# Your task:
Go over the entries below line by line, copying each one that contains the word "part".

*** Available data ***

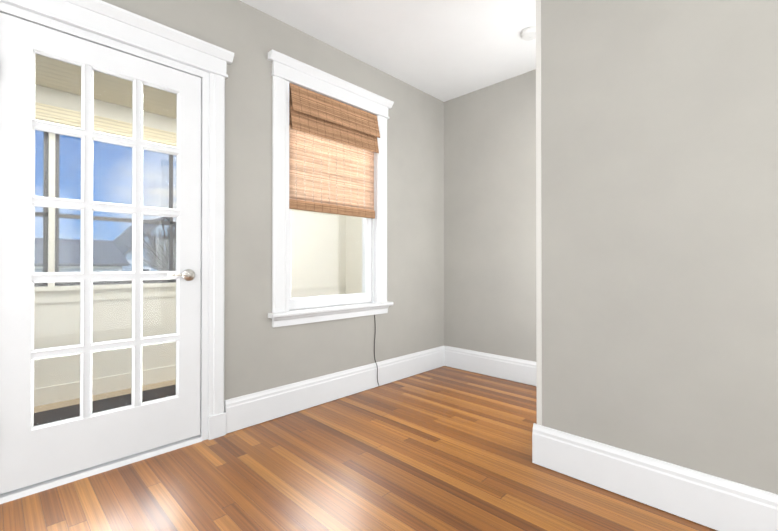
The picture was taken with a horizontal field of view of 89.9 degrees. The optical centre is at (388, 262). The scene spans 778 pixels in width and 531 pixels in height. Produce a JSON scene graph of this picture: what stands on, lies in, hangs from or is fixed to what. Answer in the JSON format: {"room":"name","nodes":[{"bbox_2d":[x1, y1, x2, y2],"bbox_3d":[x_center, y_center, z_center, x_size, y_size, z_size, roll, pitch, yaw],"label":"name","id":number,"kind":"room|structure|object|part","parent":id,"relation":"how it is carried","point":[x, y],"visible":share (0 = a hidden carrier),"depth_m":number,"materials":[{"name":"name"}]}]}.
{"room":"empty room","nodes":[
{"label":"empty room","id":0,"kind":"room"},
{"bbox_2d":[102,0,443,407],"bbox_3d":[-1.071,-0.292,2.328,0.170,2.610,5.380,0,0,44],"label":"wall","id":1,"kind":"structure","parent":0,"point":[261,353],"depth_m":2.62,"materials":[{"name":"grey paint"}]},
{"bbox_2d":[0,12,200,493],"bbox_3d":[-1.370,-0.037,1.936,0.042,2.025,0.817,0,0,44],"label":"door","id":2,"kind":"structure","parent":1,"relation":"in","point":[31,453],"depth_m":1.84,"materials":[{"name":"white wood"}]},
{"bbox_2d":[34,54,194,425],"bbox_3d":[-1.344,-0.099,1.962,0.157,1.684,0.682,0,0,44],"label":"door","id":3,"kind":"structure","parent":2,"relation":"attached to","point":[188,275],"depth_m":1.92,"materials":[{"name":"clear glass"}]},
{"bbox_3d":[-1.159,0.072,2.151,0.157,0.066,0.152,0,0,44],"label":"handle","id":4,"kind":"part","parent":3,"relation":"part of","materials":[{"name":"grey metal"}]},
{"bbox_2d":[0,0,233,503],"bbox_3d":[-1.399,-0.111,1.965,0.248,2.244,1.145,0,0,44],"label":"door frame","id":5,"kind":"structure","parent":1,"relation":"attached to","point":[107,24],"depth_m":2.21,"materials":[{"name":"white wood"}]},
{"bbox_2d":[289,131,371,309],"bbox_3d":[-0.448,-0.436,2.959,0.078,1.531,0.812,0,0,44],"label":"window","id":6,"kind":"structure","parent":1,"relation":"in","point":[318,301],"depth_m":2.95,"materials":[{"name":"clear glass"}]},
{"bbox_2d":[289,83,379,218],"bbox_3d":[-0.382,-0.779,2.897,0.084,0.842,0.806,0,0,44],"label":"roman shade","id":7,"kind":"object","parent":6,"relation":"attached to","point":[344,128],"visible":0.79,"depth_m":2.86,"materials":[{"name":"brown wicker"}]},
{"bbox_3d":[-0.403,-0.678,2.916,0.006,0.521,0.798,0,0,44],"label":"blind panel","id":8,"kind":"part","parent":7,"relation":"part of","materials":[{"name":"beige wicker"}]},
{"bbox_2d":[268,49,393,327],"bbox_3d":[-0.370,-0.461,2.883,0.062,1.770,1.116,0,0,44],"label":"window frame","id":9,"kind":"structure","parent":1,"relation":"in","point":[286,70],"depth_m":2.64,"materials":[{"name":"white wood"}]},
{"bbox_2d":[224,346,443,433],"bbox_3d":[-0.207,0.919,3.071,0.019,0.196,2.171,0,0,44],"label":"baseboard","id":10,"kind":"structure","parent":1,"relation":"attached to","point":[246,411],"depth_m":2.78,"materials":[{"name":"white wood"}]},
{"bbox_2d":[374,315,378,384],"bbox_3d":[-0.100,0.717,3.169,0.031,0.590,0.038,0,0,44],"label":"cord","id":11,"kind":"object","parent":1,"relation":"attached to","point":[374,352],"visible":0.98,"depth_m":3.16,"materials":[{"name":"grey plastic"}]},
{"bbox_2d":[0,366,717,530],"bbox_3d":[0.326,1.064,0.770,4.036,0.120,4.756,0,0,44],"label":"floor","id":12,"kind":"structure","parent":0,"point":[444,448],"depth_m":1.79,"materials":[{"name":"brown wood"}]},
{"bbox_2d":[240,0,535,101],"bbox_3d":[0.390,-1.666,0.722,4.216,0.120,5.116,0,0,44],"label":"ceiling","id":13,"kind":"structure","parent":0,"point":[444,50],"depth_m":2.74,"materials":[{"name":"white paint"}]},
{"bbox_2d":[521,26,535,40],"bbox_3d":[0.976,-1.575,2.697,0.124,0.040,0.124,0,0,44],"label":"smoke detector","id":14,"kind":"object","parent":13,"relation":"attached to","point":[528,33],"visible":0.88,"depth_m":2.67,"materials":[{"name":"white plastic"}]},
{"bbox_2d":[444,69,535,361],"bbox_3d":[2.098,-0.292,2.447,4.196,2.610,0.150,0,0,44],"label":"wall","id":15,"kind":"structure","parent":0,"point":[490,219],"depth_m":3.49,"materials":[{"name":"grey paint"}]},
{"bbox_2d":[444,346,536,385],"bbox_3d":[1.076,0.920,3.323,1.440,0.196,0.019,0,0,44],"label":"baseboard","id":16,"kind":"structure","parent":15,"relation":"attached to","point":[503,367],"depth_m":3.46,"materials":[{"name":"white wood"}]},
{"bbox_2d":[541,0,777,493],"bbox_3d":[2.146,-0.297,1.445,2.726,2.610,1.216,0,0,44],"label":"wall","id":17,"kind":"structure","parent":0,"point":[659,166],"depth_m":1.59,"materials":[{"name":"grey paint"}]},
{"bbox_2d":[536,0,541,425],"bbox_3d":[0.755,-0.392,1.960,0.026,2.414,0.014,0,0,44],"label":"trim","id":18,"kind":"structure","parent":17,"relation":"attached to","point":[538,232],"depth_m":1.95,"materials":[{"name":"paint"}]},
{"bbox_2d":[532,423,777,530],"bbox_3d":[1.636,0.908,1.073,2.545,0.196,0.020,0,0,44],"label":"baseboard","id":19,"kind":"structure","parent":17,"relation":"attached to","point":[712,502],"depth_m":1.57,"materials":[{"name":"white wood"}]},
{"label":"outside","id":20,"kind":"structure","parent":0,"visible":0},
{"bbox_3d":[-28.818,7.582,42.020,220.000,0.300,260.000,0,0,44],"label":"ground","id":21,"kind":"structure","parent":20,"visible":0},
{"bbox_2d":[34,268,117,272],"bbox_3d":[-22.257,2.985,24.440,9.000,8.700,7.400,0,0,44],"label":"house","id":22,"kind":"structure","parent":21,"relation":"on","point":[70,270],"depth_m":22.73,"materials":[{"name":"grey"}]},
{"bbox_2d":[34,266,121,271],"bbox_3d":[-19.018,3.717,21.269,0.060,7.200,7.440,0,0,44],"label":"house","id":23,"kind":"structure","parent":22,"relation":"attached to","point":[75,267],"depth_m":22.39,"materials":[{"name":"white"}]},
{"bbox_2d":[34,238,129,265],"bbox_3d":[-22.257,-0.639,24.460,9.765,1.769,8.100,0,0,44],"label":"house roof","id":24,"kind":"structure","parent":22,"relation":"on","point":[96,245],"depth_m":23.91,"materials":[{"name":"grey"}]},
{"bbox_2d":[122,219,174,271],"bbox_3d":[-22.819,1.853,36.744,11.000,11.100,6.600,0,0,44],"label":"house","id":25,"kind":"structure","parent":21,"relation":"on","point":[126,256],"depth_m":32.06,"materials":[{"name":"grey"}]},
{"bbox_2d":[127,260,154,270],"bbox_3d":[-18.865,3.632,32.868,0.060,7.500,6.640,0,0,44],"label":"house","id":26,"kind":"structure","parent":25,"relation":"attached to","point":[129,261],"depth_m":31.80,"materials":[{"name":"white"}]},
{"bbox_2d":[113,217,175,255],"bbox_3d":[-22.819,-1.829,36.765,11.700,3.981,7.309,0,0,44],"label":"house roof","id":27,"kind":"structure","parent":25,"relation":"on","point":[125,235],"depth_m":33.84,"materials":[{"name":"grey"}]},
{"bbox_2d":[126,220,175,270],"bbox_3d":[-7.880,2.670,16.734,7.554,9.260,6.284,0,0,44],"label":"bare tree","id":28,"kind":"object","parent":21,"relation":"on","point":[159,257],"depth_m":14.17,"materials":[{"name":"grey plant"}]},
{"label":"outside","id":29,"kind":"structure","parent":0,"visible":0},
{"bbox_2d":[34,380,175,412],"bbox_3d":[-1.813,1.267,3.045,1.904,0.200,5.380,0,0,44],"label":"floor","id":30,"kind":"structure","parent":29,"point":[94,398],"depth_m":3.39,"materials":[{"name":"paint"}]},
{"bbox_2d":[34,385,175,425],"bbox_3d":[-2.207,1.161,3.060,0.620,0.012,1.150,0,0,44],"label":"doormat","id":31,"kind":"object","parent":30,"relation":"on","point":[166,391],"depth_m":3.14,"materials":[{"name":"grey"}]},
{"bbox_2d":[34,85,345,406],"bbox_3d":[-2.445,-0.135,3.670,0.175,2.610,5.380,0,0,44],"label":"wall","id":32,"kind":"structure","parent":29,"point":[112,356],"depth_m":3.56,"materials":[{"name":"beige paint"}]},
{"bbox_2d":[34,130,48,286],"bbox_3d":[-3.427,-0.493,2.675,0.025,1.385,1.640,0,0,44],"label":"wall window","id":33,"kind":"structure","parent":32,"relation":"in","point":[45,168],"depth_m":3.24,"materials":[{"name":"clear glass"}]},
{"bbox_2d":[35,102,175,146],"bbox_3d":[-2.711,-1.198,3.258,0.080,0.169,3.510,0,0,44],"label":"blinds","id":34,"kind":"object","parent":32,"relation":"attached to","point":[56,115],"depth_m":3.43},
{"bbox_2d":[55,134,175,285],"bbox_3d":[-2.200,-0.486,3.930,0.025,1.385,1.790,0,0,44],"label":"wall window","id":35,"kind":"structure","parent":32,"relation":"in","point":[69,216],"depth_m":3.58,"materials":[{"name":"clear glass"}]},
{"bbox_2d":[35,54,357,158],"bbox_3d":[-1.920,-1.518,3.165,2.204,0.150,5.380,0,0,44],"label":"ceiling","id":36,"kind":"structure","parent":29,"point":[74,77],"depth_m":3.20,"materials":[{"name":"beige paint"}]},
{"bbox_2d":[346,168,361,293],"bbox_3d":[0.083,-0.128,4.877,1.744,2.610,0.120,0,0,44],"label":"wall","id":37,"kind":"structure","parent":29,"point":[357,230],"depth_m":5.35,"materials":[{"name":"beige paint"}]}
]}

*** End of Available data ***

# Response to this task:
The picture was taken with a horizontal field of view of 89.9 degrees. The optical centre is at (388, 262). The scene spans 778 pixels in width and 531 pixels in height. Produce a JSON scene graph of this picture: what stands on, lies in, hangs from or is fixed to what. Answer in the JSON format: {"room":"name","nodes":[{"bbox_2d":[x1, y1, x2, y2],"bbox_3d":[x_center, y_center, z_center, x_size, y_size, z_size, roll, pitch, yaw],"label":"name","id":number,"kind":"room|structure|object|part","parent":id,"relation":"how it is carried","point":[x, y],"visible":share (0 = a hidden carrier),"depth_m":number,"materials":[{"name":"name"}]}]}.
{"bbox_3d":[-1.159,0.072,2.151,0.157,0.066,0.152,0,0,44],"label":"handle","id":4,"kind":"part","parent":3,"relation":"part of","materials":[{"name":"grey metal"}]},
{"bbox_3d":[-0.403,-0.678,2.916,0.006,0.521,0.798,0,0,44],"label":"blind panel","id":8,"kind":"part","parent":7,"relation":"part of","materials":[{"name":"beige wicker"}]},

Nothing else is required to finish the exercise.